[GOAL OF THE EXERCISE]:
If a record holds a picture, drop the picture and return the rest of the record word for word.

[SUPPLIED RECORDS]:
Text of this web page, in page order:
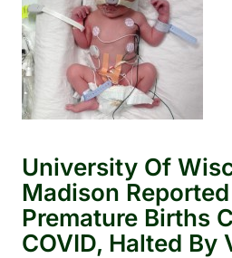
University Of
Madison
Premature Births
COVID, Halted By
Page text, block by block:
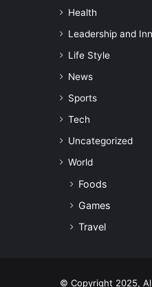
Health
Leadership and
Life Style
News
Sports
Tech
Uncategorized
World
Foods
Games
Travel
© Copyright 2025,
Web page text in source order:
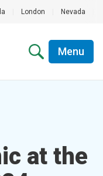
London Nevada
Menu
at the
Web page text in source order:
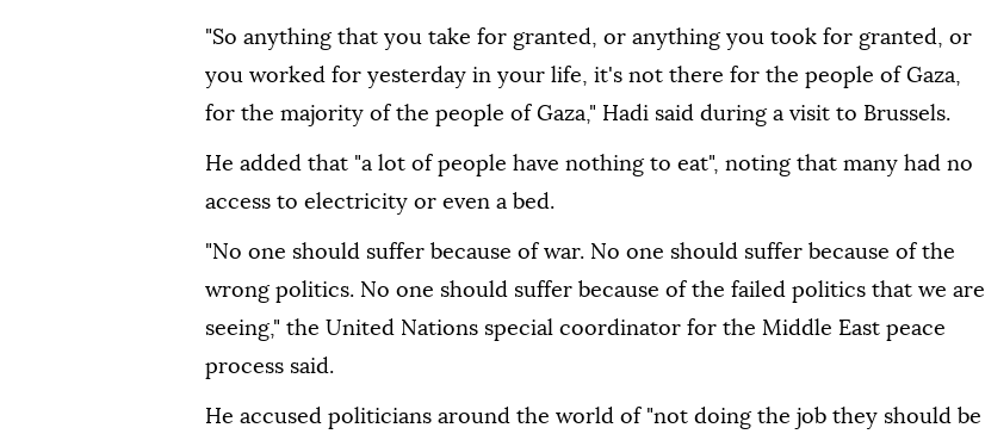
"So anything that you take for granted, or anything you took for granted, or
you worked for yesterday in your life, it's not there for the people of Gaza,
for the majority of the people of Gaza," Hadi said during a visit to Brussels.
He added that "a lot of people have nothing to eat", noting that many had no
access to electricity or even a bed.
"No one should suffer because of war. No one should suffer because of the
wrong politics. No one should suffer because of the failed politics that we are
seeing," the United Nations special coordinator for the Middle East peace
process said.
He accused politicians around the world of "not doing the job they should be
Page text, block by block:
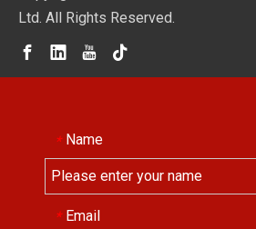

[OUTPUT FOR THIS TASK]:
Text of this web page, in page order:
University Of
Madison
Premature Births
COVID, Halted By
Page text, block by block:
Health
Leadership and
Life Style
News
Sports
Tech
Uncategorized
World
Foods
Games
Travel
© Copyright 2025,
Web page text in source order:
London Nevada
Menu
at the
Web page text in source order:
"So anything that you take for granted, or anything you took for granted, or
you worked for yesterday in your life, it's not there for the people of Gaza,
for the majority of the people of Gaza," Hadi said during a visit to Brussels.
He added that "a lot of people have nothing to eat", noting that many had no
access to electricity or even a bed.
"No one should suffer because of war. No one should suffer because of the
wrong politics. No one should suffer because of the failed politics that we are
seeing," the United Nations special coordinator for the Middle East peace
process said.
He accused politicians around the world of "not doing the job they should be
Page text, block by block:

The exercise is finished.